PURPOSE:To prevent the leak of the unnecessary electric waves outside an elevator passage when an elevator is controlled, using the electric waves, by electromagnetically shielding the elevator passage for an elevator cage. CONSTITUTION:The upper surface 3a of an elevator passage 3 is covered with a transparent glass for viewing, and glass windows 100a and 110a for viewing the inside from outside are installed onto a door 110 at a getting-on field on each floor and the door 110 of a cape 1 which is opposed to the door 110. Though, in the ordinary case, unnecessary electric waves are sometimes irradiated through these glasses, each glass is formed by uniformly applying a thin metal film 201 onto a normal glass 200 and applying a hard coat layer 202 over the metal film 201, and the light transmission performance nearly equal to that of the normal glass is obtained, and the metal film 201 is grounded. Therefore, the leak of the unnecessary electric waves outside the elevator passage 3 is prevented.

Description

DETAILED DESCRIPTION OF THE INVENTION (Field of Industrial Application) The present invention relates to an elevator communication device, and more particularly to an improvement in an electrical signal transmission system between an elevator shaft and an elevator machine room.
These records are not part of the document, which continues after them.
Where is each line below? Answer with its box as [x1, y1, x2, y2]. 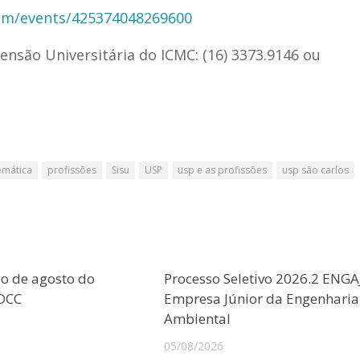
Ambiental [164, 309, 231, 328]
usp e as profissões [178, 162, 267, 177]
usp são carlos [282, 162, 349, 177]
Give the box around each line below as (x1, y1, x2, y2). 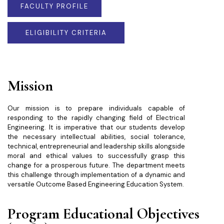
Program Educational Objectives (7, 204, 199, 223)
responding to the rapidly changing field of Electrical (7, 113, 185, 122)
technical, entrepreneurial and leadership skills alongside (7, 142, 185, 151)
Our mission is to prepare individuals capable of (7, 104, 185, 113)
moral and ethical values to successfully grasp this (7, 151, 185, 160)
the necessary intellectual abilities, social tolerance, (7, 132, 185, 141)
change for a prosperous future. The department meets (7, 161, 185, 170)
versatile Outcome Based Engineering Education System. (7, 180, 184, 189)
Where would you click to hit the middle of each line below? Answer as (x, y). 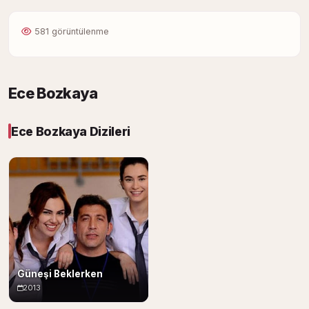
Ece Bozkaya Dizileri (71, 131)
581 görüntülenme (72, 31)
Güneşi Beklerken (60, 273)
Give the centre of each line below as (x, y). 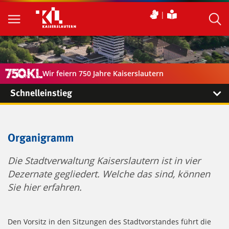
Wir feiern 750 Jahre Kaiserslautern (103, 74)
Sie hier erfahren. (45, 187)
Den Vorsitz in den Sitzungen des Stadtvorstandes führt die (109, 222)
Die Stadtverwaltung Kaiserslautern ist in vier (104, 161)
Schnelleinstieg (41, 94)
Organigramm (41, 139)
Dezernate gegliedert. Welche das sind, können (109, 174)
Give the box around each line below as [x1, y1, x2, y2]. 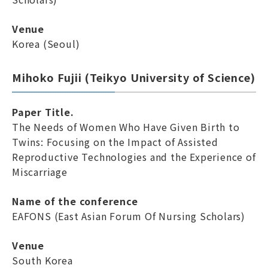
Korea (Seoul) [12, 36, 80, 51]
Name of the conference [12, 194, 138, 208]
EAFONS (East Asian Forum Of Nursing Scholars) [12, 209, 245, 223]
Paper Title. [12, 105, 74, 119]
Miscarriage [12, 165, 68, 179]
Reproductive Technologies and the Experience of [12, 150, 256, 164]
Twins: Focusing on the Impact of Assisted [12, 135, 218, 149]
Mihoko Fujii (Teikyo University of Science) [12, 69, 255, 85]
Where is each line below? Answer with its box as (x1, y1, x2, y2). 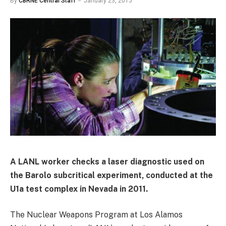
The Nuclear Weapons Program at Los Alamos (10, 210, 183, 220)
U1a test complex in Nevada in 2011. (10, 184, 148, 194)
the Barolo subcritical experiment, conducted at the (10, 170, 213, 180)
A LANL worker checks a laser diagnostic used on (10, 156, 204, 166)
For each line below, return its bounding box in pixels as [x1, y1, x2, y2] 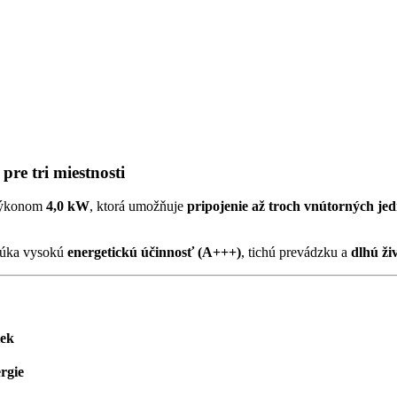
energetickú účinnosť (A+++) [67, 245, 241, 261]
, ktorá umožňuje [90, 198, 187, 214]
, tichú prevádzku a [241, 245, 351, 261]
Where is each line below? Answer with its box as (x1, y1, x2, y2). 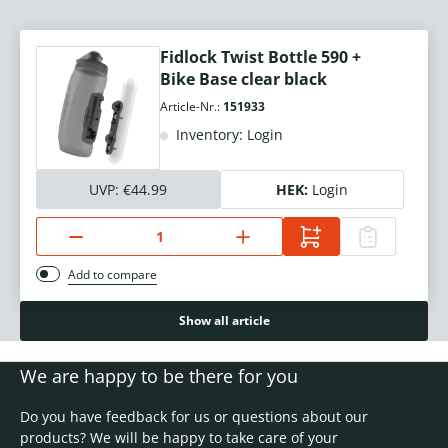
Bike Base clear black (160, 68, 327, 91)
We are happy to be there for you (20, 364, 298, 389)
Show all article (178, 312, 270, 330)
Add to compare (68, 266, 157, 284)
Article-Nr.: (160, 98, 223, 116)
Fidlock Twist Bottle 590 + (160, 46, 361, 69)
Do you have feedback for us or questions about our (20, 407, 368, 427)
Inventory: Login (172, 125, 283, 145)
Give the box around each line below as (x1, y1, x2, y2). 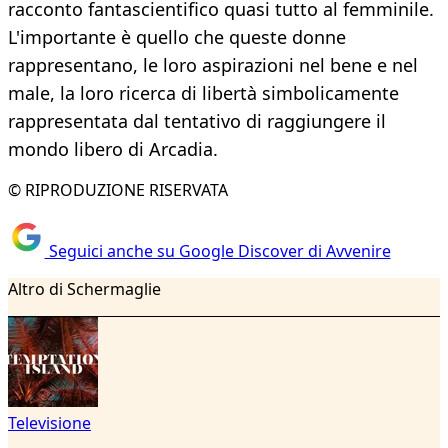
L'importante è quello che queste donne (8, 25, 346, 50)
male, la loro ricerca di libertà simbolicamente (8, 81, 399, 106)
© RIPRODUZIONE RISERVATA (8, 179, 228, 202)
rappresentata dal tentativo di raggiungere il (8, 109, 386, 134)
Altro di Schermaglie (8, 277, 161, 300)
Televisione (8, 411, 91, 434)
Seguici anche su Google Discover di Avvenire (44, 239, 391, 262)
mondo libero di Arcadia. (8, 137, 218, 162)
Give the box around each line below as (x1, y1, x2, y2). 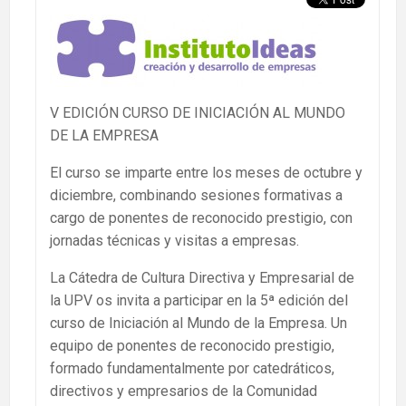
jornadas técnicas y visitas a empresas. (50, 231, 299, 249)
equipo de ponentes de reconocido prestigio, (50, 336, 334, 354)
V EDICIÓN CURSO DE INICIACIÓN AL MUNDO (50, 103, 345, 121)
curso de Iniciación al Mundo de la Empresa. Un (50, 314, 347, 332)
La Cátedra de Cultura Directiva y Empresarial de (50, 268, 354, 286)
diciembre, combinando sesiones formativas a (50, 186, 343, 204)
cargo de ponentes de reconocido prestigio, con (50, 208, 353, 227)
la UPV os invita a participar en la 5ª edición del (50, 291, 348, 309)
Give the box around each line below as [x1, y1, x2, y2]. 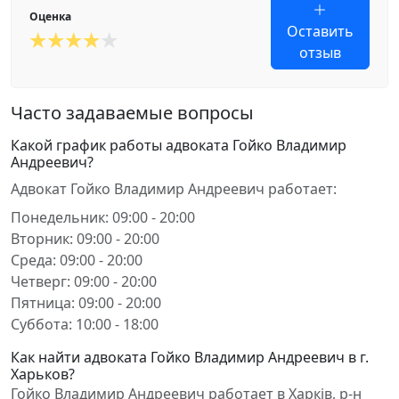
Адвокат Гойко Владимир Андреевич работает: [11, 179, 337, 199]
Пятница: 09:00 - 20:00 [11, 293, 161, 313]
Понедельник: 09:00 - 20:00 [11, 208, 195, 227]
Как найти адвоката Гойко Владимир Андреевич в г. [11, 347, 369, 367]
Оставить [286, 21, 354, 41]
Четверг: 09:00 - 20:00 [11, 272, 157, 291]
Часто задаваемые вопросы [11, 101, 254, 125]
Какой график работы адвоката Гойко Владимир [11, 135, 346, 155]
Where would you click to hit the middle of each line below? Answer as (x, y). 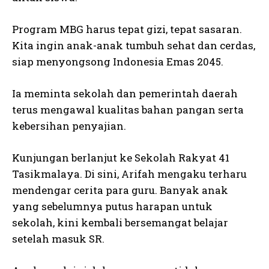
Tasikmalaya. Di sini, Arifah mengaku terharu (129, 174)
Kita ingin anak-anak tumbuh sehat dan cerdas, (134, 45)
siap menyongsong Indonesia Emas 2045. (118, 62)
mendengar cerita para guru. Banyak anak (120, 190)
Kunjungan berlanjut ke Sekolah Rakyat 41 (121, 158)
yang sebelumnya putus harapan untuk (112, 206)
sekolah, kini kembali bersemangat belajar (120, 222)
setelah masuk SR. (58, 239)
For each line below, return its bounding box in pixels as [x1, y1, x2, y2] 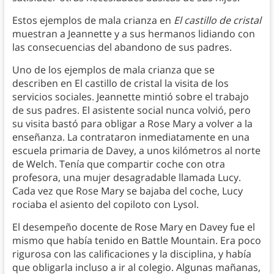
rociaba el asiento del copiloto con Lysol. [12, 198, 201, 212]
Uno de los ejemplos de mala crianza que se [12, 63, 215, 77]
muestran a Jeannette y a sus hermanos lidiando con [12, 27, 255, 41]
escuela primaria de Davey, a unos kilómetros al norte [12, 144, 261, 158]
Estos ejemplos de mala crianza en [12, 13, 174, 28]
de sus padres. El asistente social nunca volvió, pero [12, 103, 251, 117]
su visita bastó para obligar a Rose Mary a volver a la [12, 117, 253, 131]
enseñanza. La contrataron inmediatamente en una [12, 130, 250, 144]
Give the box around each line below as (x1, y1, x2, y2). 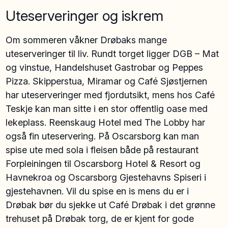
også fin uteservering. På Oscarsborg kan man (6, 130, 199, 141)
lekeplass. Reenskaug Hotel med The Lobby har (6, 117, 206, 128)
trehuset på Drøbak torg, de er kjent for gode (6, 213, 194, 224)
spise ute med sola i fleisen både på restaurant (6, 144, 199, 155)
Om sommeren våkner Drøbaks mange (6, 34, 167, 45)
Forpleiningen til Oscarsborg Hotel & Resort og (6, 158, 201, 169)
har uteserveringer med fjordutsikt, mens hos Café (6, 89, 215, 100)
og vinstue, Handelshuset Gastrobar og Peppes (6, 62, 204, 73)
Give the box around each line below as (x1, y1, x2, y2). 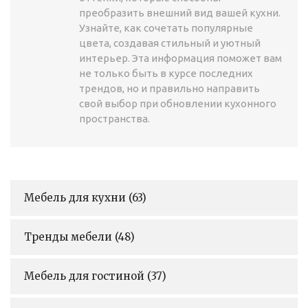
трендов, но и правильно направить (79, 82, 260, 94)
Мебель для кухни (24, 190, 129, 204)
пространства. (79, 112, 150, 124)
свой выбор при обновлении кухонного (79, 97, 276, 109)
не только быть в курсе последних (79, 67, 253, 79)
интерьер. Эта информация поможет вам (79, 52, 282, 64)
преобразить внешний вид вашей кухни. (79, 6, 280, 19)
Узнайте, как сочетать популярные (79, 21, 253, 34)
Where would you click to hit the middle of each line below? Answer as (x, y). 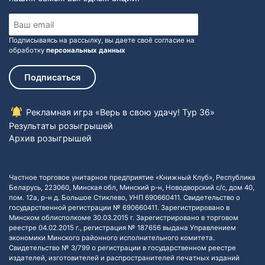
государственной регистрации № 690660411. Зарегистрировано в (119, 207)
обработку (28, 50)
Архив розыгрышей (50, 138)
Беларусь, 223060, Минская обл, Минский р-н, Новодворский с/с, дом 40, (132, 187)
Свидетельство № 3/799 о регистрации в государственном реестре (122, 248)
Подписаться (52, 77)
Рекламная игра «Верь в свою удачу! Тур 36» (119, 112)
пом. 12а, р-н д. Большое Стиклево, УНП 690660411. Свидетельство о (125, 197)
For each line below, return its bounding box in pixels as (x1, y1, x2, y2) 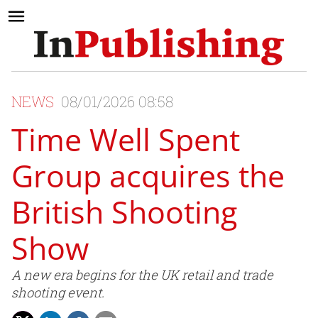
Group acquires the (11, 155, 285, 197)
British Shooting (11, 191, 237, 234)
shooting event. (11, 284, 104, 302)
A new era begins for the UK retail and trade (11, 266, 273, 284)
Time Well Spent (11, 119, 240, 161)
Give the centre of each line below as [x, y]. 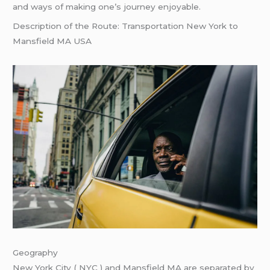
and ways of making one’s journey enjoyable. [107, 7]
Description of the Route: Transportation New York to [126, 26]
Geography [36, 252]
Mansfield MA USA [52, 41]
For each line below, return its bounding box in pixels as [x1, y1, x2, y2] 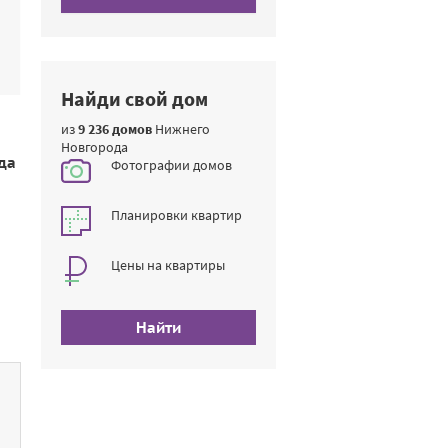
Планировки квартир [111, 206, 242, 224]
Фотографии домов [111, 156, 232, 174]
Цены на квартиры [111, 256, 225, 274]
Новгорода [61, 138, 128, 156]
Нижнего [152, 120, 210, 138]
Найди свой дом [61, 86, 208, 111]
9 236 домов [78, 120, 152, 138]
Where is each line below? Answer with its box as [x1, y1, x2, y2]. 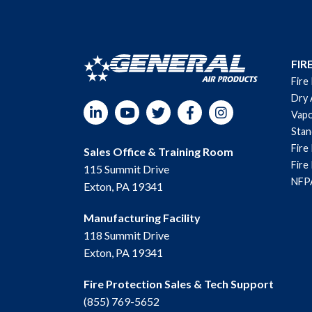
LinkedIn [28, 102, 69, 116]
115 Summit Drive [84, 162, 169, 175]
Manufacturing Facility [84, 211, 201, 224]
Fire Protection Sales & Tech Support [84, 277, 274, 290]
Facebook [122, 102, 171, 116]
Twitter [91, 102, 127, 116]
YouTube [59, 102, 102, 116]
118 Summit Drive [84, 228, 169, 242]
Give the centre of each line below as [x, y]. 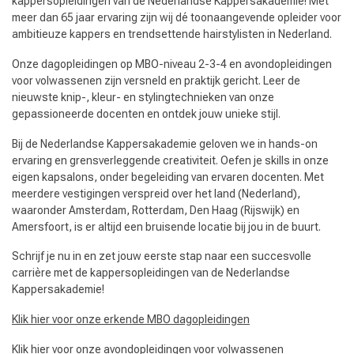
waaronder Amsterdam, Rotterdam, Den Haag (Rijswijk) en [156, 210]
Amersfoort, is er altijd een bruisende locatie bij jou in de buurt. [166, 226]
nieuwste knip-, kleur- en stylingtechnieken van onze [143, 97]
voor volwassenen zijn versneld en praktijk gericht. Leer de [156, 80]
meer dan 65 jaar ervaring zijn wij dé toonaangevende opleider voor [177, 17]
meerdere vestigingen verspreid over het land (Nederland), [156, 193]
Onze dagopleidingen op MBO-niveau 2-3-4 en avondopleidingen [172, 64]
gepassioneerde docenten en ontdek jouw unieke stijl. [146, 113]
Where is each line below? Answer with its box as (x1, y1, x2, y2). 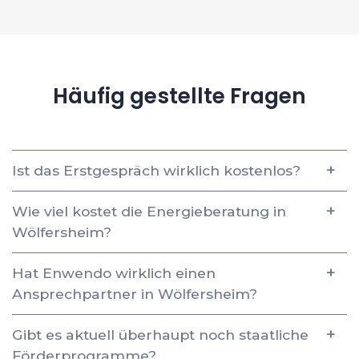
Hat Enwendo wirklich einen (12, 264, 216, 281)
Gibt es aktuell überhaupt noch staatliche (12, 325, 309, 343)
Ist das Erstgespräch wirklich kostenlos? (12, 161, 301, 179)
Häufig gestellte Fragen (53, 80, 306, 111)
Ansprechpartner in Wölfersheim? (12, 284, 257, 302)
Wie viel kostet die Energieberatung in (12, 202, 286, 220)

(Prior Art) In conventional elevators, control cables are used for signal transmission between the machine room and the car and for supplying power from the machine room to the car. However, control cables may not be usable for outdoor observation elevators, high-lift oblique elevators, etc.

Therefore, several methods have been proposed and put into practical use that do not use control cables during signal transmission or power supply.

Examples include: (1) A method in which a battery is loaded in the car, and the loaded battery is used to power the lighting inside the car and the driving device for opening and closing the door, and inductive radio is used for signal transmission between the machine room and the car. .

(2) A method of supplying power to the car and transmitting signals using a trolley wire.

However, these methods have the following drawbacks.

For example, in method (1), the battery is heavy, requires time and effort to maintain, has a short lifespan, and is also expensive.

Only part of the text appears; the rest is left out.